Honestly thats not entirely true, i have currently 2 products were i have played the last man standing game. It helps they have all been things i can make exceedingly cheaply and in one case from effectively ofcuts, hence near zero cost to actually make apart from a little time. There just a bent, formed and drilled component, so no ooling cost that matters, its kinda pure labour.

I have been sitting on a third product that use to do well but got extensively copied almost to death, went into a price war on that and made a little money, but more so just cleared my stocks. Well seams i dropped the price so much 2 of the competitors on that one closed up shop. hence i probably better try another batch before too long.
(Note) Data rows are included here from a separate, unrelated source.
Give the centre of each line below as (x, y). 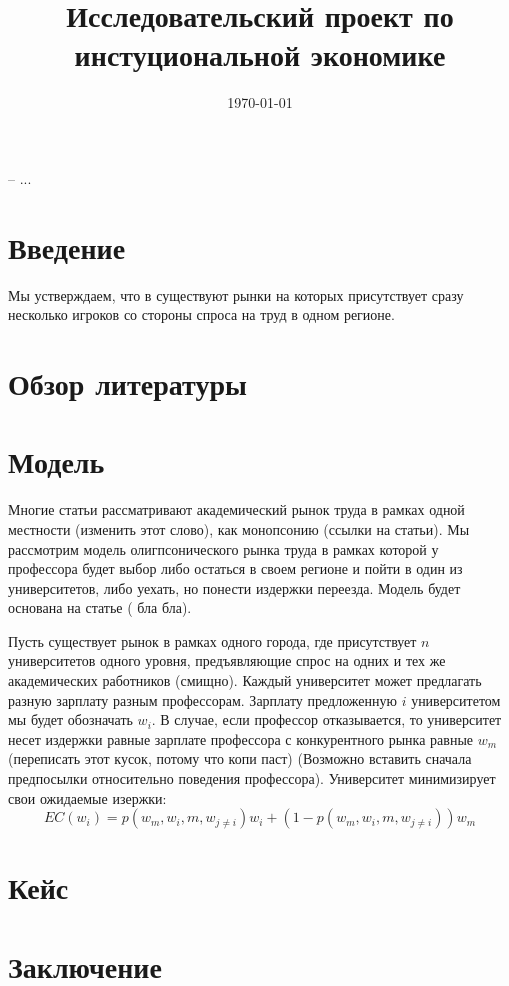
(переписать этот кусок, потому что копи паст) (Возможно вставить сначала (240, 758)
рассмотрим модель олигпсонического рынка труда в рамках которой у (223, 548)
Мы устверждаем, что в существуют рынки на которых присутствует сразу (236, 294)
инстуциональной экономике (260, 54)
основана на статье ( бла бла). (100, 607)
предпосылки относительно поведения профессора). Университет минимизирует (252, 778)
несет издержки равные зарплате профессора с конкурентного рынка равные (240, 738)
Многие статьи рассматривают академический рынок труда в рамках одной (236, 509)
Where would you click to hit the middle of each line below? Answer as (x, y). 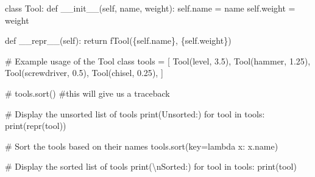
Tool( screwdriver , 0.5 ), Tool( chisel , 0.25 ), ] (84, 73)
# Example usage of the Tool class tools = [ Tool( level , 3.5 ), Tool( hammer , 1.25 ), (158, 61)
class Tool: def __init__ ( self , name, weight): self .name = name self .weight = (150, 8)
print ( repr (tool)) (36, 126)
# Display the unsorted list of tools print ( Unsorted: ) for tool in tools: (135, 113)
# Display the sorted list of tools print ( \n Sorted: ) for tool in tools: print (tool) (151, 166)
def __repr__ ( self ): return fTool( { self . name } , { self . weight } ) (118, 40)
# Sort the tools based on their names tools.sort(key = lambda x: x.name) (142, 146)

Theres probably a load of quick sales to be had at a good price before the competition starts up, but i kinda need to almost make em to order as im sure some one else will have another pop at competing with me on those! Hence the secret of get em made and sold Fast and FIRST!
 
That's true, I just made a reference to a baseball because it is a very common item, but if your building a specialty item, say a turbo for a sports car, people want quality over price. There are a hundred different variables that comes into play when setting pricing.


Like you can sell baseballs or airplanes, each one will have a different price setting.

Sent from my SM-G960U using Tapatalk
 
don't forget to factor in liability insurance into the cost of the product, that's about 10k per year, make sure to amortize this into your product cost as well.